Keir Starmer out! PM on edge as rebel Labour MPs demand regime change | Personal Finance | Finance


The PM loves his time abroad, swanning about looking important at fancy foreign summits. He’s barely set foot on home soil in weeks. Yesterday, for the second time in a row, Angela Rayner stood in for him at Prime Minister’s questions. Tory shadow chancellor Mel Stride quipped it was great to see Rayner standing in again, adding that “there are many sitting behind her who wish this were a permanent arrangement”.

The PM enjoys the prestige of foreign summits, but he’s less keen on facing angry voters at home. Increasingly, he can’t face his own party either. He’s now under siege from the very Labour MPs who won their seats during last year’s landslide. They’re rebelling over Starmer’s plans to cut disability benefits. More than 120 Labour MPs have signed a “fatal” amendment designed to kill off the welfare reforms altogether.

They say the measures will strip help from 800,000 vulnerable people, including those who struggle to wash or dress. That’s not why they joined Labour.

Others are simply furious at being ignored. According to The Times, talk of “regime change” is now chillingly real.

As the crisis grew, Starmer was in his well-appointed NATO bunker. It must have felt safe there.

Labour rebels claim they don’t want him gone. Not yet.

But they’re gunning for his inner circle, especially Morgan McSweeney, the PM’s chief of staff and election fixer, and hapless Chancellor Rachel Reeves.

If McSweeney or Reeves fall, Starmer becomes a hollow man. Just a puppet leader, held aloft by the left. He’ll be in Downing Street, but effectively out of power.

He knows it too. That’s why No 10 is now scrambling to make concessions.

He’s made a personal appeal to backbenchers, begging them to relent. But it may not be enough to buy off the revolt.

At last count, 123 Labour MPs were backing the amendment. That’s enough to wipe out the government’s majority in the Commons.

He might then face the nightmare of a no-confidence vote.

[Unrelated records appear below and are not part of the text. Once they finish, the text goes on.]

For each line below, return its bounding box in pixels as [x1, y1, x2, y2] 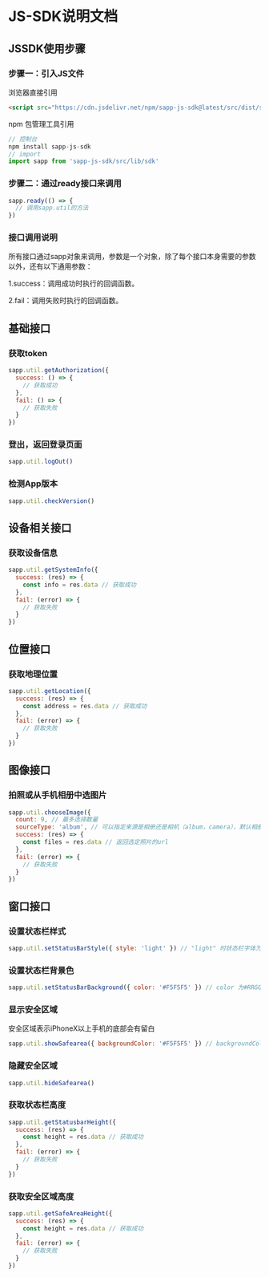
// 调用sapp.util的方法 [15, 204, 89, 213]
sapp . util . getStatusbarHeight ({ [8, 1118, 116, 1126]
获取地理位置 [8, 668, 58, 679]
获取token [8, 347, 48, 359]
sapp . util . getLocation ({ [8, 687, 91, 695]
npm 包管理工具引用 [8, 119, 74, 128]
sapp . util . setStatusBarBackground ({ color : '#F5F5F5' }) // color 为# [8, 983, 248, 991]
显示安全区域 [8, 1003, 58, 1015]

Labour heavyweight David Blunkett warned the government could “crash into crisis” if the PM presses on and loses.

But any U-turn will scream weakness and destroy Starmer’s chances of pushing through further reforms.

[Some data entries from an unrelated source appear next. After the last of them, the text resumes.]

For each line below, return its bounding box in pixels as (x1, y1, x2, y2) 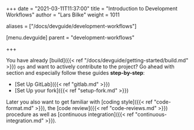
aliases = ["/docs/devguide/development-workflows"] (6, 23, 137, 29)
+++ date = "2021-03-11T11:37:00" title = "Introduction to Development (6, 5, 178, 12)
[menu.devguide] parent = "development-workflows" (6, 34, 135, 41)
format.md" (6, 105, 34, 111)
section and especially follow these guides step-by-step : (6, 69, 145, 76)
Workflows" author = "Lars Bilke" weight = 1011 (6, 11, 120, 18)
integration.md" (6, 117, 44, 124)
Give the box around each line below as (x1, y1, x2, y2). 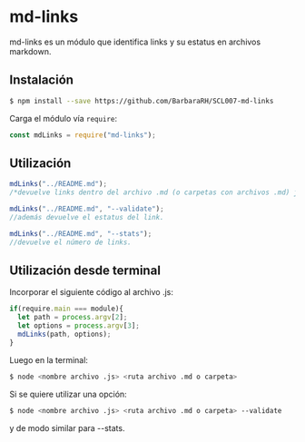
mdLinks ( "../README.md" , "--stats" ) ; (9, 229, 152, 238)
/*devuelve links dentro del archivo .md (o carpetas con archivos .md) (9, 188, 290, 197)
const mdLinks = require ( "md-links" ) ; (9, 130, 156, 140)
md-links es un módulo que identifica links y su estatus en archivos (9, 36, 261, 47)
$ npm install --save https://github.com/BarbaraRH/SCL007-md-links (9, 96, 274, 105)
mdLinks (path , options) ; (17, 329, 112, 339)
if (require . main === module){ (9, 304, 124, 314)
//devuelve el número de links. (9, 238, 132, 247)
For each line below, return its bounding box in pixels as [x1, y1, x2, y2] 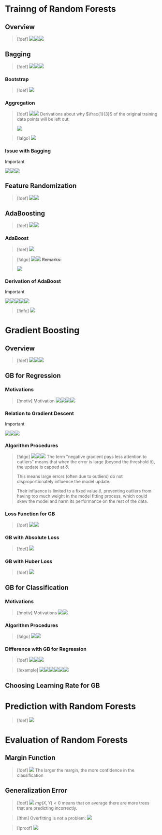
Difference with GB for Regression [5, 646, 87, 652]
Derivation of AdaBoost [5, 278, 61, 284]
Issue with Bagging [5, 147, 51, 154]
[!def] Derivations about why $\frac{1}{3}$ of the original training [16, 111, 158, 117]
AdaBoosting [5, 209, 45, 217]
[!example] [16, 667, 39, 673]
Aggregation [5, 99, 35, 106]
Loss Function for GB [5, 510, 55, 517]

Especially after the humiliation of the winter fuel payment fiasco.

As I said yesterday, that spells disaster for taxpayers. Reeves is relying on £5billion of welfare cuts to balance the books.

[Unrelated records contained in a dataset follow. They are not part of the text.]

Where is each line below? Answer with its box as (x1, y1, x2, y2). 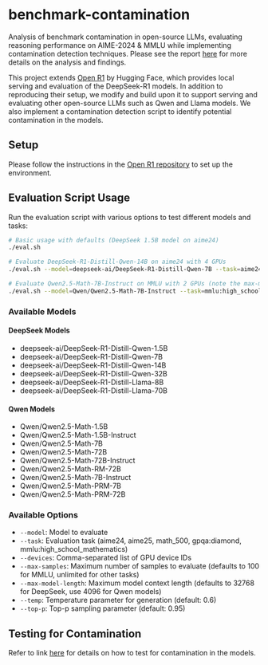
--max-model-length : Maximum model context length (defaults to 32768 (19, 578, 255, 588)
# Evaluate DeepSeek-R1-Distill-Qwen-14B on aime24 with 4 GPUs (8, 258, 227, 266)
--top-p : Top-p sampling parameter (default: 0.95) (19, 604, 186, 613)
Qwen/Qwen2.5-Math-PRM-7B (19, 481, 122, 491)
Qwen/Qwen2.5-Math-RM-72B (19, 464, 121, 474)
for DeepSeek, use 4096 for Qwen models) (19, 587, 162, 596)
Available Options (8, 510, 78, 521)
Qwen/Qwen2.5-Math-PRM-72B (19, 490, 126, 499)
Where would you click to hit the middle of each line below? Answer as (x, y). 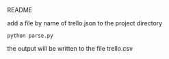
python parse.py (30, 36)
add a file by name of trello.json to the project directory (85, 23)
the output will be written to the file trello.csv (70, 48)
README (20, 10)
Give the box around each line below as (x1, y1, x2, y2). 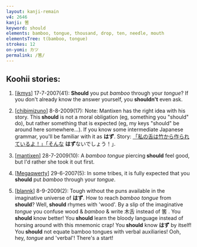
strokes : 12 (6, 42, 35, 48)
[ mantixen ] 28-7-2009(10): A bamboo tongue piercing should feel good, (14, 152, 190, 159)
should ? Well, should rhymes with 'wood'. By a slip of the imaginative (14, 201, 183, 208)
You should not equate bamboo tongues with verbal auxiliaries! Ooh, (14, 228, 181, 235)
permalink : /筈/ (6, 52, 45, 58)
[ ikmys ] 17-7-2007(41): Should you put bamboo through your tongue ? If (14, 89, 189, 97)
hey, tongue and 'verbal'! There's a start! (14, 235, 113, 242)
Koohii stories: (6, 74, 61, 84)

Without them, it’s even more likely she’ll launch a second major tax raid in the autumn Budget. Which may thrill tax-happy Labour MPs, but further alienate those who pay.

What a mess. And it’s less than a year since Starmer secured a 174-seat majority.

Labour has shown it’s better at protesting than governing. The left of the party still reckons it can tax and spend its way out of every problem.

If Starmer can’t control this rabble with his massive majority, nobody can. I bet he wishes he was back in the Hague. But even NATO can’t protect him from his own MPs.